Regarding the building of altars apart from the wall - obviously this would not prevent ad orientem celebration of the Holy Mass, but in paragraph 303 it is stated that even in older churches which have an altar fixed to the wall "another altar...should be erected". Again, is this the same vision that Vatican II had? I certainly know that neither the GIRM nor Vatican II gave bishops licence to smash the old altars as part of the reforms.

Finally, regarding the positioning of the tabernacle - the GIRM (paragraph 314), as well as English translations of Vatican II documents, say that the tabernacle should be in a part of the church which is "truly noble". Pope Paul VI, for example, said that the tabernacle should be in nobilissimo loco - surely "nobilissimo" should be translated as "the most noble" or "most prominent"? Indeed, paragraph 310 of the GIRM states that the chair of the priest celebrant should be at the head of the sanctuary "unless, for example...the tabernacle is in the centre behind the altar". I know there were situations before Vatican II where the tabernacle was not directly behind the altar, but there have been so many churches - old & new - where the tabernacle has been moved off to the side, and the priest celebrant's chair has been put "in nobilissimo loco" instead.

So, how do these things square with the vision of the fathers of Vatican II?

[/quote]

Maybe reading these articles might help:

adoremus.org/0500-Ratzinger.html
adoremus.org/0405LiturgicalPrayer.html

While these articles treat the issue of Ad Orientum, both Pope Benedict XVI and Fr. Lang make solid arguments regardnig the placement and position of the altar and how these were misinterpreted.

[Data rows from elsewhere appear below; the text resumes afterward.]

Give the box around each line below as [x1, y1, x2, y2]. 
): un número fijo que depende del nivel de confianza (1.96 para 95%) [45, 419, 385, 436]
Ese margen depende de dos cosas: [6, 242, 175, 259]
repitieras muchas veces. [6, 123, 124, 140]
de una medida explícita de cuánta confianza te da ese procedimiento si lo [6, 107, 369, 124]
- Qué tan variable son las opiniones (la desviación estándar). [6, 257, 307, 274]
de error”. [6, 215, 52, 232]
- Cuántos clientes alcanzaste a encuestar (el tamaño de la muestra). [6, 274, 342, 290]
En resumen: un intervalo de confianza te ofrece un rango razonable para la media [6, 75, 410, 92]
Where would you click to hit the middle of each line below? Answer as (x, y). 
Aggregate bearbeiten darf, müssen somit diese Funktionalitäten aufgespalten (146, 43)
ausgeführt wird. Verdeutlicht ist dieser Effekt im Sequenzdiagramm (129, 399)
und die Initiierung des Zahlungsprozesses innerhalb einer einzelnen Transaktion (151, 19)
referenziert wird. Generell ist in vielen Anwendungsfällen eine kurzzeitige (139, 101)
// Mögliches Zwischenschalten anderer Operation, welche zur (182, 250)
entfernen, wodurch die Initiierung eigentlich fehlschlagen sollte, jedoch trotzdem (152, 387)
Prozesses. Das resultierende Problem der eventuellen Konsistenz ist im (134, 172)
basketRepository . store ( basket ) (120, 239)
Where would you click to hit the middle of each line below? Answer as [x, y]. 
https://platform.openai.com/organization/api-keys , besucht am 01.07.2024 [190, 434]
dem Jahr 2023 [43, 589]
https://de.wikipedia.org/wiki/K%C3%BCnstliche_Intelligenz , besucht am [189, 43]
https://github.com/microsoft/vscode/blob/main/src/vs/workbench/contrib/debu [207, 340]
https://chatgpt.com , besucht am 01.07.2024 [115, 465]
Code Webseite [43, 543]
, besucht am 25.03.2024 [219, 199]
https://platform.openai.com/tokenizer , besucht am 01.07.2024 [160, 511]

[quote="NPC, post:1, topic:182157"]
I have just been browsing through the GIRM - a document which I am not hugely familiar with. In paragraph 299, regarding the positioning of the altar, it says:

"The altar should be built apart from the wall, in such a way that it is possible to walk around it easily and that Mass can be celebrated at it facing the people, which is desirable wherever possible."

In relation to this statement, I am wondering how this squares up with the concept of liturgy in Vatican II documents. I am not greatly familiar with such documents, having only read certain sections of a number of them - however, I was not aware that it was said that it was desirable wherever possible to celebrated the Holy Mass facing the people. I thought that Vatican II, while recognising the potential value of celebrating the Mass facing the people, wanted ad orientem celebration to remain the norm.

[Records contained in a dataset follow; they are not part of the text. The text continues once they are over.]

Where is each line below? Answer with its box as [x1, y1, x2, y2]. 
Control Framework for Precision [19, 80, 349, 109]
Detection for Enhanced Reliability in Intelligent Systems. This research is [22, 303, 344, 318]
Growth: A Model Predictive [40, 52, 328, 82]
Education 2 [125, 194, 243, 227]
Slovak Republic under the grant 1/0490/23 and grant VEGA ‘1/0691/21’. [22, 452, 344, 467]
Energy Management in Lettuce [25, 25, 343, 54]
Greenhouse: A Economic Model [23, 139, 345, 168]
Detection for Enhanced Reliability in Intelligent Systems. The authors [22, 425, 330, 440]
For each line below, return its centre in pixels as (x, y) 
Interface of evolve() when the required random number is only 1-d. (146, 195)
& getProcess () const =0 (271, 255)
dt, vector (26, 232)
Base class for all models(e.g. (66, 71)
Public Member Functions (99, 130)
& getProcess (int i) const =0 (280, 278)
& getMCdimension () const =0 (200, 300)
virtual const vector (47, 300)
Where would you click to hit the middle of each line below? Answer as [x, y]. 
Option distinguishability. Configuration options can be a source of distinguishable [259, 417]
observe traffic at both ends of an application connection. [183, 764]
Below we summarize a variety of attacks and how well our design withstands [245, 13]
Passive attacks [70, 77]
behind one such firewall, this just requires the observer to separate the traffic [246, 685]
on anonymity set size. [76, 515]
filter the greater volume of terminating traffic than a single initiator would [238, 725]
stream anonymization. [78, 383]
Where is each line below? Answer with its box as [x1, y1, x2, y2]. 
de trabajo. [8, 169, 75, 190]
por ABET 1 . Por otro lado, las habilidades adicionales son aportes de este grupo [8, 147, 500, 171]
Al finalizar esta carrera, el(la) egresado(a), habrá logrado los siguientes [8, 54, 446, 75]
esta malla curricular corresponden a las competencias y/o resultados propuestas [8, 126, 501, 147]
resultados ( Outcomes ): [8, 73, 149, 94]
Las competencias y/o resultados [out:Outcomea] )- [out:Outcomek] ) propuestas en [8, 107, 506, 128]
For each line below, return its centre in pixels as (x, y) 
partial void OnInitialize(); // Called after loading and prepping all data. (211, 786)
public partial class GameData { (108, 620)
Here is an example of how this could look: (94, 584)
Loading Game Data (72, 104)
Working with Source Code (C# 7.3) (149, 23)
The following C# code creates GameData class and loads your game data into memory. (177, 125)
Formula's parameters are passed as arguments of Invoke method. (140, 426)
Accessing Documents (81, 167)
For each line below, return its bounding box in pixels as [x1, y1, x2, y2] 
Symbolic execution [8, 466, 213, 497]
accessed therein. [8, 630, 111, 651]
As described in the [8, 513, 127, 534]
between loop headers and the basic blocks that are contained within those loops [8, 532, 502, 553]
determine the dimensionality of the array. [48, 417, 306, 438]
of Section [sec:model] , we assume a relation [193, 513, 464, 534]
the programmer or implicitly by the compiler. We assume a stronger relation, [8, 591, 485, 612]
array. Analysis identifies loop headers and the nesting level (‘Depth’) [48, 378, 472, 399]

Regarding the building of altars apart from the wall - obviously this would not prevent ad orientem celebration of the Holy Mass, but in paragraph 303 it is stated that even in older churches which have an altar fixed to the wall "another altar...should be erected". Again, is this the same vision that Vatican II had? I certainly know that neither the GIRM nor Vatican II gave bishops licence to smash the old altars as part of the reforms.

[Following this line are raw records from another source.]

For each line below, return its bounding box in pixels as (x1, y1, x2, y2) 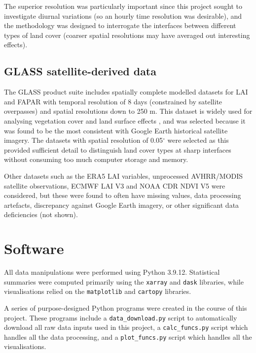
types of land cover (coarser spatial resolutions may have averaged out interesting (4, 30, 250, 40)
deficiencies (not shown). (4, 209, 78, 220)
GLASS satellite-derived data (4, 64, 156, 79)
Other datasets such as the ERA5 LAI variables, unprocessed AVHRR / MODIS (4, 170, 243, 181)
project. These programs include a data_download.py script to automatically (4, 312, 237, 322)
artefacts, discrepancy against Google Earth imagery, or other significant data (4, 199, 239, 210)
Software (4, 238, 64, 258)
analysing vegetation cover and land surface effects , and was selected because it (4, 115, 246, 126)
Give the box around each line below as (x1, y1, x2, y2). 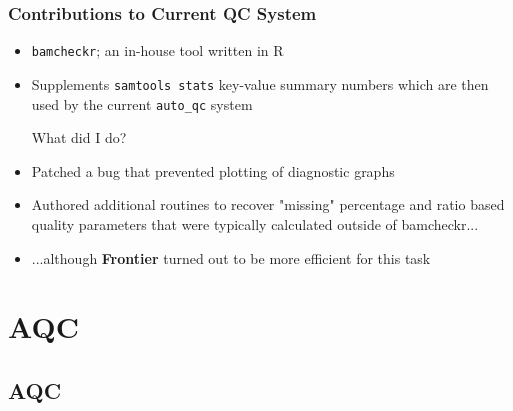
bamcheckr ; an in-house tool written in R (31, 40, 284, 61)
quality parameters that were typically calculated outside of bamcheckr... (31, 213, 479, 234)
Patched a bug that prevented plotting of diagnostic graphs (31, 160, 395, 181)
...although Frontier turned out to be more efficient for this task (31, 247, 431, 268)
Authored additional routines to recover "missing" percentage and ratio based (31, 194, 505, 215)
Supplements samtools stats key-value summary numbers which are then (31, 73, 489, 94)
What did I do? (31, 127, 127, 148)
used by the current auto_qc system (31, 93, 253, 114)
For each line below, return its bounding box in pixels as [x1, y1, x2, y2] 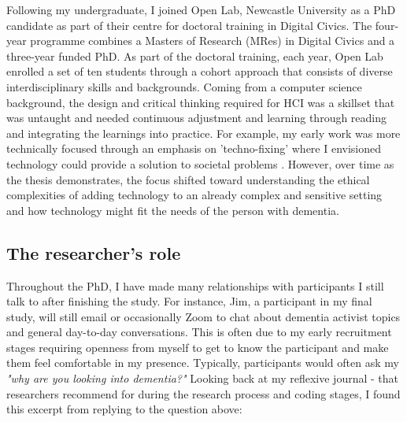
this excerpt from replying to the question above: [6, 401, 242, 417]
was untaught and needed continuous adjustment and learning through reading [6, 109, 387, 126]
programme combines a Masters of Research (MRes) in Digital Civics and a [30, 32, 395, 49]
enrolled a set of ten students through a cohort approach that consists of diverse [6, 63, 393, 80]
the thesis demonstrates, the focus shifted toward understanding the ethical [6, 171, 370, 187]
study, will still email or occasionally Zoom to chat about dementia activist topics [6, 308, 401, 324]
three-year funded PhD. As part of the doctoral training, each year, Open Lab [6, 47, 383, 64]
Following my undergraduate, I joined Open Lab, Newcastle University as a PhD [6, 2, 396, 17]
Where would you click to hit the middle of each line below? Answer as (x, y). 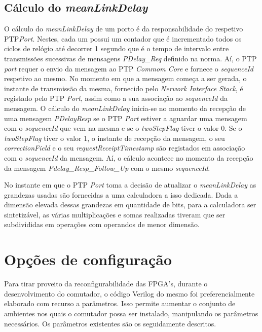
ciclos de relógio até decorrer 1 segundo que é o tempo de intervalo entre (117, 48)
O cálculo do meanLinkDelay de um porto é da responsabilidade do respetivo (124, 29)
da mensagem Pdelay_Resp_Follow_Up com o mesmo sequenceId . (107, 168)
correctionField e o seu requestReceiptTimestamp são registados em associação (125, 148)
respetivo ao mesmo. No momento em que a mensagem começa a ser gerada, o (125, 78)
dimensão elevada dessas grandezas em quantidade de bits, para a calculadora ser (130, 205)
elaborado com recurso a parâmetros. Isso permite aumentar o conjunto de (120, 303)
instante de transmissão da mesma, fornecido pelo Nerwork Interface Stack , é (124, 88)
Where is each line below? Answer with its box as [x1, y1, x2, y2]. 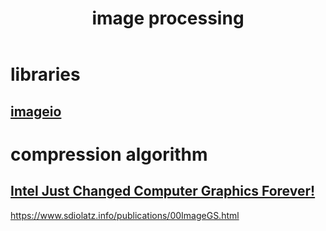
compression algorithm [10, 143, 208, 166]
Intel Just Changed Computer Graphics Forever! [10, 183, 316, 200]
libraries [10, 63, 81, 86]
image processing [91, 7, 245, 30]
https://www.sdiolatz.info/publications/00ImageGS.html [10, 209, 240, 221]
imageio [10, 103, 62, 120]
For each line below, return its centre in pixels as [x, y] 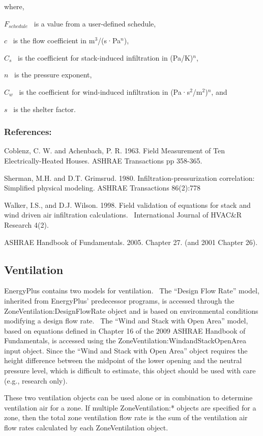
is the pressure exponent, [53, 75]
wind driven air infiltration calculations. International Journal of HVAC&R [123, 215]
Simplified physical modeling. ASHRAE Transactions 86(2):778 [103, 188]
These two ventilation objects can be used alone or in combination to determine [128, 398]
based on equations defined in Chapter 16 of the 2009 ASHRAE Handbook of [125, 330]
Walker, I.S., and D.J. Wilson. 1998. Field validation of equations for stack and [127, 205]
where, [14, 6]
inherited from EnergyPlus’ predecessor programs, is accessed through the [119, 300]

Finally, regarding the positioning of the tabernacle - the GIRM (paragraph 314), as well as English translations of Vatican II documents, say that the tabernacle should be in a part of the church which is "truly noble". Pope Paul VI, for example, said that the tabernacle should be in nobilissimo loco - surely "nobilissimo" should be translated as "the most noble" or "most prominent"? Indeed, paragraph 310 of the GIRM states that the chair of the priest celebrant should be at the head of the sanctuary "unless, for example...the tabernacle is in the centre behind the altar". I know there were situations before Vatican II where the tabernacle was not directly behind the altar, but there have been so many churches - old & new - where the tabernacle has been moved off to the side, and the priest celebrant's chair has been put "in nobilissimo loco" instead.

So, how do these things square with the vision of the fathers of Vatican II?

[/quote]

They square just fine, as the same Magisterium that taught at Vatican II teaches via the GIRM.